In an investment context, the difference between ensemble averages and time averages is often small. It becomes important, however, when risks increase, when correlation hinders diversification, when leverage pumps up fluctuations, when money is made cheap, when capital requirements are relaxed. If reward structures—such as bonuses that reward gains but don’t punish losses, and also certain commission schemes—provide incentives for excessive risk, problems arise. This is especially true if the only limits to risk-taking derive from utility functions that express risk preference, instead of the objective argument of time irreversibility. In other words, using the ensemble average without sufficiently restrictive utility functions will lead to excessive risk-taking and eventual collapse. Sound familiar?

Added III: Still having problems understanding the ergodicity concept? Let me cite one last example that hopefully will make the concept more accessible on an intuitive level:

Why are election polls often inaccurate? Why is racism wrong? Why are your assumptions often mistaken? The answers to all these questions and to many others have a lot to do with the non-ergodicity of human ensembles. Many scientists agree that ergodicity is one of the most important concepts in statistics. So, what is it?

…

Suppose you are concerned with determining what the most visited parks in a city are. One idea is to take a momentary snapshot: to see how many people are this moment in park A, how many are in park B and so on. Another idea is to look at one individual (or few of them) and to follow him for a certain period of time, e.g. a year. Then, you observe how often the individual is going to park A, how often he is going to park B and so on.

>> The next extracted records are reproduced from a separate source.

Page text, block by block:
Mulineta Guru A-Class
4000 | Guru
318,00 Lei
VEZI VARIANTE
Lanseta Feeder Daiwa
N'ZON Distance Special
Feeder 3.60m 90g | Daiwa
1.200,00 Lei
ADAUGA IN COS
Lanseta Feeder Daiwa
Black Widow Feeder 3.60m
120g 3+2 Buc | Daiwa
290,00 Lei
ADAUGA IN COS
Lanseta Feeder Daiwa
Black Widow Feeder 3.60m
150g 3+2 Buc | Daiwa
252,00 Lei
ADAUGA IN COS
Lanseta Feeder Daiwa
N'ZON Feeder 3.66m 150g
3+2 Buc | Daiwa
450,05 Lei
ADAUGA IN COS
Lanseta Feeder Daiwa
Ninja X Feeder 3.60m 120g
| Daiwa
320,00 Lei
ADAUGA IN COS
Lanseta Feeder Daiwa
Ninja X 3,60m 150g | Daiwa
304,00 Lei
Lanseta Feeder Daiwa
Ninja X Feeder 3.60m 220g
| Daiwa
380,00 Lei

Thus, you obtain two different results: one statistical analysis over the entire ensemble of people at a certain moment in time, and one statistical analysis for one person over a certain period of time. The first one may not be representative for a longer period of time, while the second one may not be representative for all the people. The idea is that an ensemble is ergodic if the two types of statistics give the same result. Many ensembles, like the human populations, are not ergodic.